* [Data shown]

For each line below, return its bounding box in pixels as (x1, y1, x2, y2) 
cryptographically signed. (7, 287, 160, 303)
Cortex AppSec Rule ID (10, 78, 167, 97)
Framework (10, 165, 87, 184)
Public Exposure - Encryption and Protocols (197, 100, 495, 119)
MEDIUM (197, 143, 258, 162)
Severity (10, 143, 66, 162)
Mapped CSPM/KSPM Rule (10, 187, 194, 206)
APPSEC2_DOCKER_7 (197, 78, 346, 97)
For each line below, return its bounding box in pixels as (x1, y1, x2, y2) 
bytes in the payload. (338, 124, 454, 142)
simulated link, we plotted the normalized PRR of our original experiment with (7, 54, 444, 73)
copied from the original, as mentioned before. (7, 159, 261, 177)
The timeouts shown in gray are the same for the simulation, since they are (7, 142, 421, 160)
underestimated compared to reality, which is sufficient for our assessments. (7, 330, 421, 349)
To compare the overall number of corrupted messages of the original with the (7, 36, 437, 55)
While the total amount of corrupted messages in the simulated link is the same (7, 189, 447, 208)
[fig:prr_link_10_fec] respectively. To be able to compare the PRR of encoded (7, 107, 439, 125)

* * *

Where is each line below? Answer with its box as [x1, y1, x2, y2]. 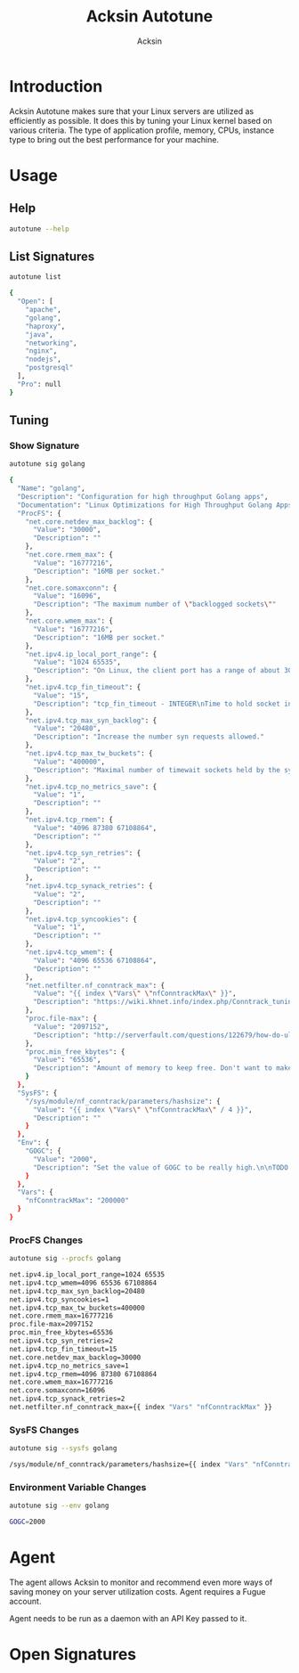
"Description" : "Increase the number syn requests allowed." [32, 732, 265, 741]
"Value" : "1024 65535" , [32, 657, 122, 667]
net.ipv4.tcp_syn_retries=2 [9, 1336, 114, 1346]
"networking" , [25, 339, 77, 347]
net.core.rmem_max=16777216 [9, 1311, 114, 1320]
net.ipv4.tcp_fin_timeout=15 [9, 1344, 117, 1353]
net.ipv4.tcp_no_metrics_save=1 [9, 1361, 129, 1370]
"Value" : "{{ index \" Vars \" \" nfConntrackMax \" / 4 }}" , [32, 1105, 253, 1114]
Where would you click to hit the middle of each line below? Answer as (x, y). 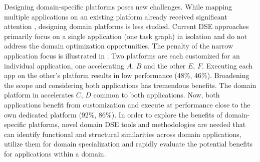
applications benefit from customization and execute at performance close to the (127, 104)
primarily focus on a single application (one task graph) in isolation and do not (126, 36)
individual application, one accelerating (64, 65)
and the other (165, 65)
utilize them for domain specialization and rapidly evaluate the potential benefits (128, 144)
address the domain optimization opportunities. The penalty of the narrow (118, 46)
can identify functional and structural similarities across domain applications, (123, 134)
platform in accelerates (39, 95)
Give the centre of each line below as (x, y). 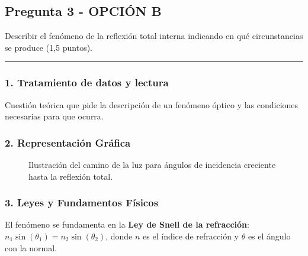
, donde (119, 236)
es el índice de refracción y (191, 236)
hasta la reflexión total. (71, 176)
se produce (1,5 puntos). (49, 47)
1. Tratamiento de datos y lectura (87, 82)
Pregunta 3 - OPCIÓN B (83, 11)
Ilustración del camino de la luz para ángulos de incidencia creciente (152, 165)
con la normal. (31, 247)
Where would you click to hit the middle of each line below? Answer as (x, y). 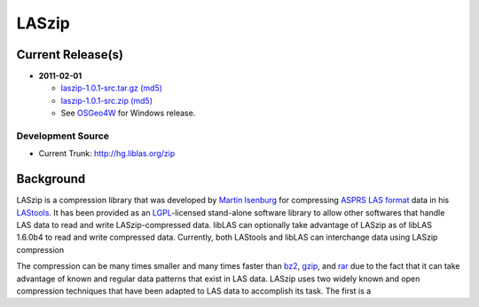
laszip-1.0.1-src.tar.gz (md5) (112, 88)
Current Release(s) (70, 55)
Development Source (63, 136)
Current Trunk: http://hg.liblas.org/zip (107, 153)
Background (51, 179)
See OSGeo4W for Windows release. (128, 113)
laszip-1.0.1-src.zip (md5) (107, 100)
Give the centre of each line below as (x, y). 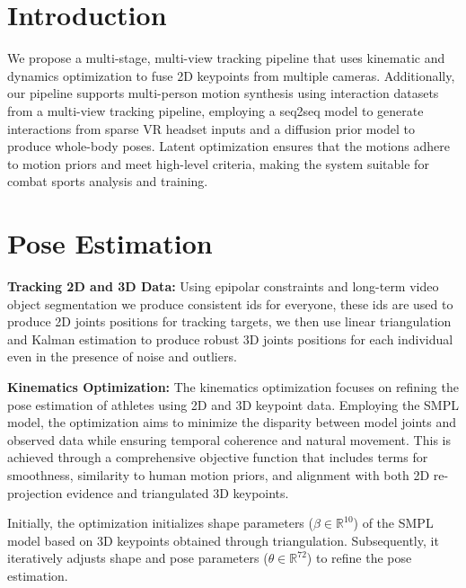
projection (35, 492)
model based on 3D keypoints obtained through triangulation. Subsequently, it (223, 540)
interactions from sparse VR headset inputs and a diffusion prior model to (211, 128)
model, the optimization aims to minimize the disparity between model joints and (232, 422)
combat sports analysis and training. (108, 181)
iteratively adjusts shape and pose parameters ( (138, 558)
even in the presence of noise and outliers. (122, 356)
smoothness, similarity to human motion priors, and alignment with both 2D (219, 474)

==

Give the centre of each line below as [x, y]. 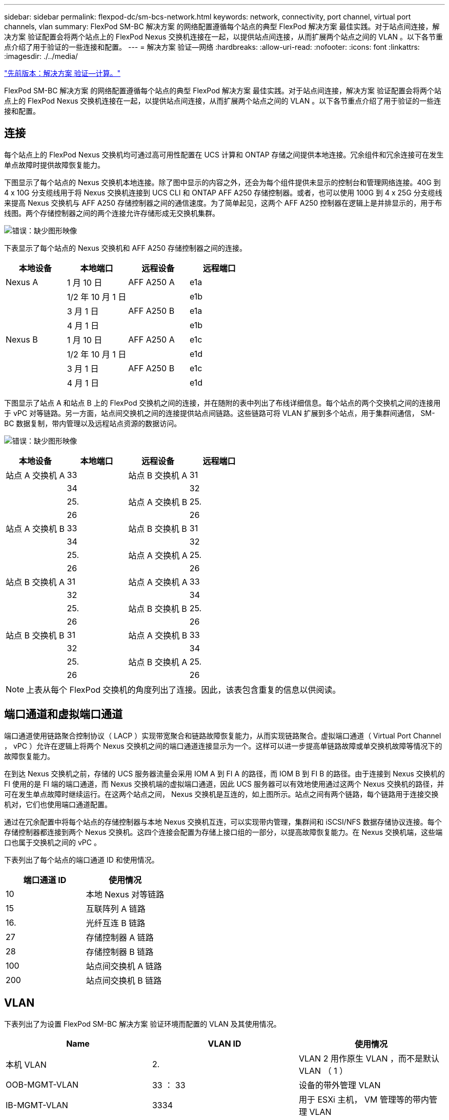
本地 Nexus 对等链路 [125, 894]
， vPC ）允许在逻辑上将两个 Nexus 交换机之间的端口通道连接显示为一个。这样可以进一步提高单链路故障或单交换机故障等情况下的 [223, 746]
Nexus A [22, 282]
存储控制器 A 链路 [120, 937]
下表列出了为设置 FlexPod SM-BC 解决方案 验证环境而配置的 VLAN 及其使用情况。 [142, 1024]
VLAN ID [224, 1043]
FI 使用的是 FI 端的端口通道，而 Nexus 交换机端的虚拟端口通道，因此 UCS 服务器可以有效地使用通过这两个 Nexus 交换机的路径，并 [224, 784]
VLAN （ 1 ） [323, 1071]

* [Your instructions] Pull out every line above that holds the word "VLAN".

* [Response area]
下表列出了为设置 FlexPod SM-BC 解决方案 验证环境而配置的 VLAN 及其使用情况。 [142, 1024]
VLAN ID [224, 1043]
VLAN （ 1 ） [323, 1071]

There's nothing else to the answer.